=== What the task asks ===
Below are the records; give again exactly the lines from the one containing "by Pan Jie January 15, 2018" through the one containing "More information", leaving out pictures.

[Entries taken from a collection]
+ + + + + + +
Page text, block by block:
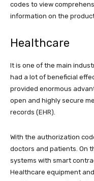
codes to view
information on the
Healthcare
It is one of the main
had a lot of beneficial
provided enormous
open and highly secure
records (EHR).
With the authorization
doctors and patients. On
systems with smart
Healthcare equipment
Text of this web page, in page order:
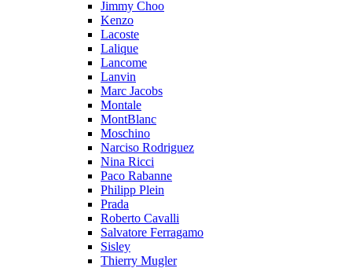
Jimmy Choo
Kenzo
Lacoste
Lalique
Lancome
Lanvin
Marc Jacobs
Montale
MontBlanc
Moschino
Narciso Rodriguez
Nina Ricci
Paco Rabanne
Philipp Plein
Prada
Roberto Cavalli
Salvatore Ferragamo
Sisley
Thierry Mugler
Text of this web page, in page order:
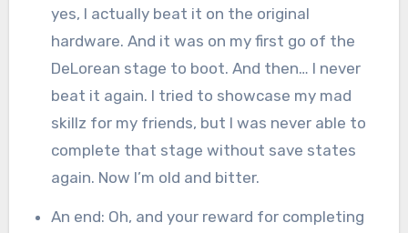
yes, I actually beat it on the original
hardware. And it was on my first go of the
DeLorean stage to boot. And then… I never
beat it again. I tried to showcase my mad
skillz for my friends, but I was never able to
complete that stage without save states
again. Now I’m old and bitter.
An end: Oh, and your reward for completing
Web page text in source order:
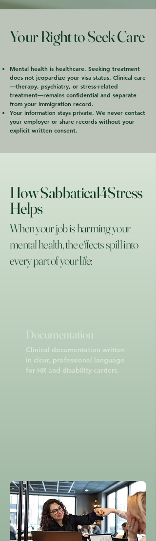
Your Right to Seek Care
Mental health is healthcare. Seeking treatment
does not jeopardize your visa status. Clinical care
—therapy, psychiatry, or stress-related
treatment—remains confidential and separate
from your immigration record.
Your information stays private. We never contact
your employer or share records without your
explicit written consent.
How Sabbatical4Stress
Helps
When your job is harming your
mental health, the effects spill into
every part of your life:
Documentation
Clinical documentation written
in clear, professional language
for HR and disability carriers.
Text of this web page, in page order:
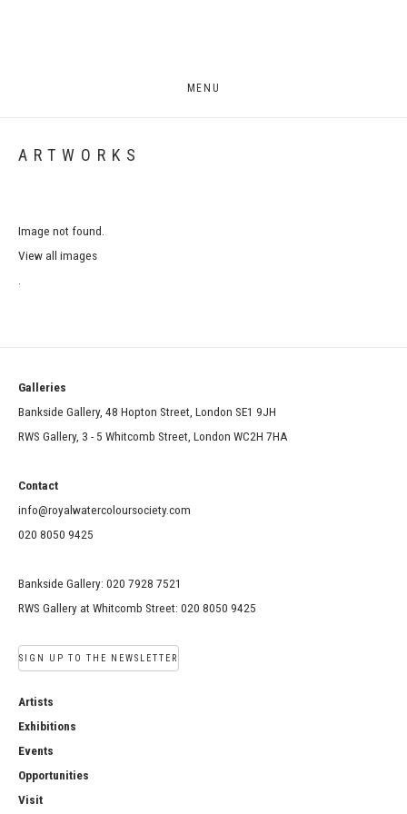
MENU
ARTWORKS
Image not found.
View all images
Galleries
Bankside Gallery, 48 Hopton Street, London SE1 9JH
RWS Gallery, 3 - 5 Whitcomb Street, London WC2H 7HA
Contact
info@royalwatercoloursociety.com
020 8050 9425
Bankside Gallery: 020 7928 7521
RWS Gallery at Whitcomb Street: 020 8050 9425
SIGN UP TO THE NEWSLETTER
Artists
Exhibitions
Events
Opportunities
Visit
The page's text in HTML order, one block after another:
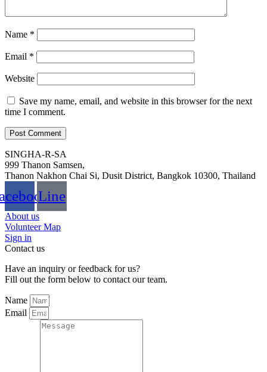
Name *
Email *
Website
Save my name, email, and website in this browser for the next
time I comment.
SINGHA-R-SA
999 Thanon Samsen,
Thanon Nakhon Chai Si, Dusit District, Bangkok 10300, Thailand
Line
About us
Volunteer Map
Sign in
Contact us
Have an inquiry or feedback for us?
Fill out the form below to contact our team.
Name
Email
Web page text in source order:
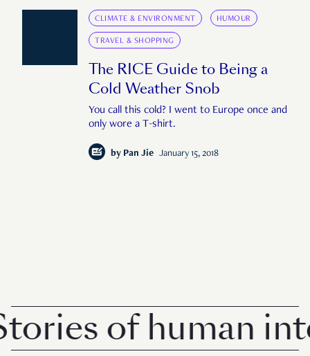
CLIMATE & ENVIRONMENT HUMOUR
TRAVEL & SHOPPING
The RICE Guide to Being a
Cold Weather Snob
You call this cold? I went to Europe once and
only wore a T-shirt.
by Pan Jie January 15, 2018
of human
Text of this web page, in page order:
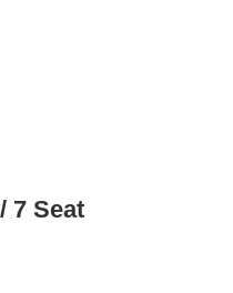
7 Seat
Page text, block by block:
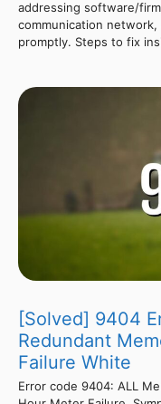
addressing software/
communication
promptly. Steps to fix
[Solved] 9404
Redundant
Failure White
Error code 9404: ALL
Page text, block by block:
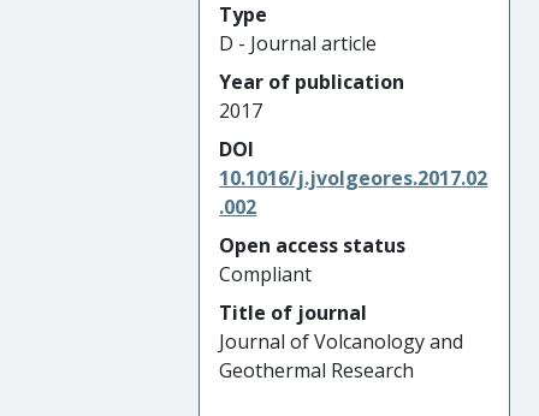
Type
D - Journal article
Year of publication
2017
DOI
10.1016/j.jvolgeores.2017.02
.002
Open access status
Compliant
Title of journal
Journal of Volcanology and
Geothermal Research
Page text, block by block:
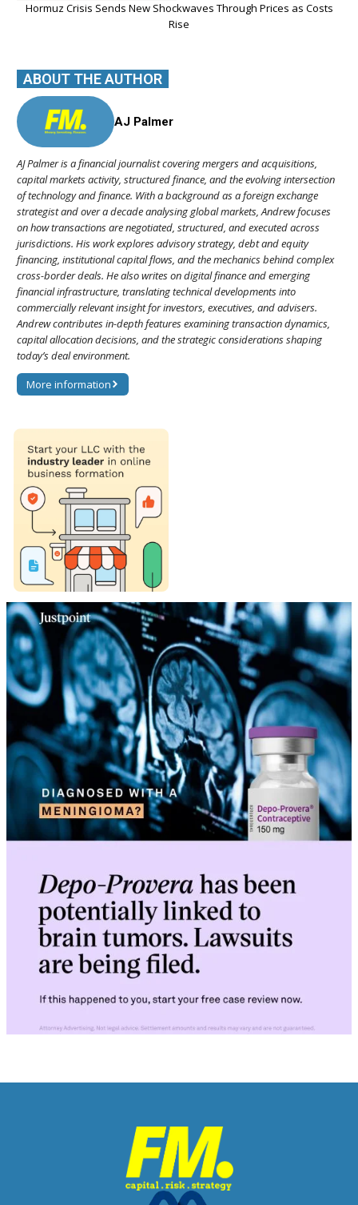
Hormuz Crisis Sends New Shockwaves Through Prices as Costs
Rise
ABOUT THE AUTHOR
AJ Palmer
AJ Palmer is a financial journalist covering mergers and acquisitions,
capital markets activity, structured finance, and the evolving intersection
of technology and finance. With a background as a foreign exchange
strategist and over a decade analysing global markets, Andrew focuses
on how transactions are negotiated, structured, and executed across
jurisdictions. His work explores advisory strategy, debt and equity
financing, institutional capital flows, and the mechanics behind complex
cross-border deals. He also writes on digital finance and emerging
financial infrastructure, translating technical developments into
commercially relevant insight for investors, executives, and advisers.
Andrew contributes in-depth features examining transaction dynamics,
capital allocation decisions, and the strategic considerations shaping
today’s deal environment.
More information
+ + + + + + +
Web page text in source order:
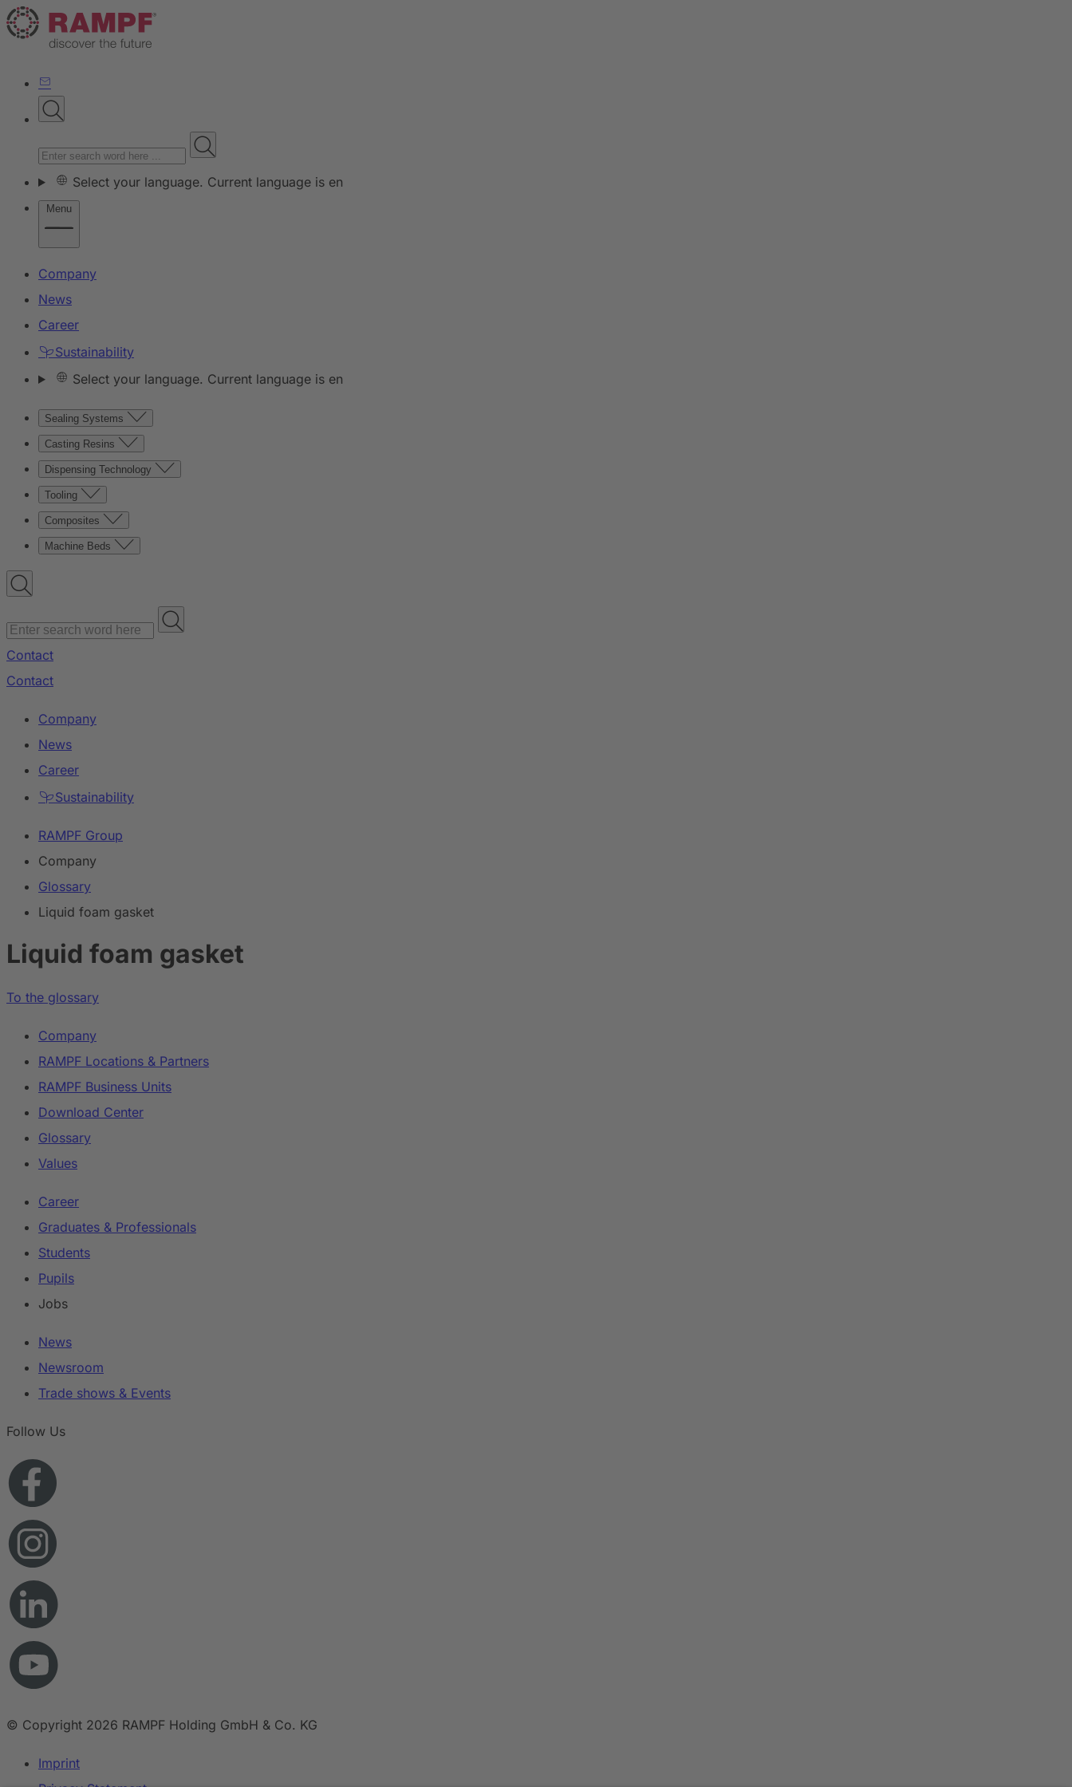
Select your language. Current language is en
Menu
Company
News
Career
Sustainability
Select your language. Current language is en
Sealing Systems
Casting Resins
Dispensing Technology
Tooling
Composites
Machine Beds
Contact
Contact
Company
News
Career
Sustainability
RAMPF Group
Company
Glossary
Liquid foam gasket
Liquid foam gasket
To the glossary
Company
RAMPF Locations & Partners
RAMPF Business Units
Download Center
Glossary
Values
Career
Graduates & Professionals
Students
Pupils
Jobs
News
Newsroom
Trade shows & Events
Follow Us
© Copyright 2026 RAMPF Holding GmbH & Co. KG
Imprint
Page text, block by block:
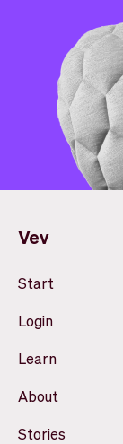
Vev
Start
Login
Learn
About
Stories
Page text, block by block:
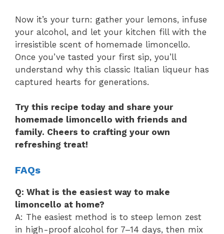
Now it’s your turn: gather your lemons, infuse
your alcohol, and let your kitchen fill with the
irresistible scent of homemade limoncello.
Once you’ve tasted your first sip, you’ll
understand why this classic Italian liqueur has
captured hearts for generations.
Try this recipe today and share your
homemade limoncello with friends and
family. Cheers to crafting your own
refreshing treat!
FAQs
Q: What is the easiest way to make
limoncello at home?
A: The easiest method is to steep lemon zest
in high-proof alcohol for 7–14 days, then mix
+ + + + + + +
=== Final answer ===
by Pan Jie January 15, 2018
of human
Text of this web page, in page order:
7 Seat
Page text, block by block:
addressing software/
communication
promptly. Steps to fix
[Solved] 9404
Redundant
Failure White
Error code 9404: ALL
Page text, block by block:
Type
D - Journal article
Year of publication
2017
DOI
10.1016/j.jvolgeores.2017.02
.002
Open access status
Compliant
Title of journal
Journal of Volcanology and
Geothermal Research
Page text, block by block:
Hormuz Crisis Sends New Shockwaves Through Prices as Costs
Rise
ABOUT THE AUTHOR
AJ Palmer
AJ Palmer is a financial journalist covering mergers and acquisitions,
capital markets activity, structured finance, and the evolving intersection
of technology and finance. With a background as a foreign exchange
strategist and over a decade analysing global markets, Andrew focuses
on how transactions are negotiated, structured, and executed across
jurisdictions. His work explores advisory strategy, debt and equity
financing, institutional capital flows, and the mechanics behind complex
cross-border deals. He also writes on digital finance and emerging
financial infrastructure, translating technical developments into
commercially relevant insight for investors, executives, and advisers.
Andrew contributes in-depth features examining transaction dynamics,
capital allocation decisions, and the strategic considerations shaping
today’s deal environment.
More information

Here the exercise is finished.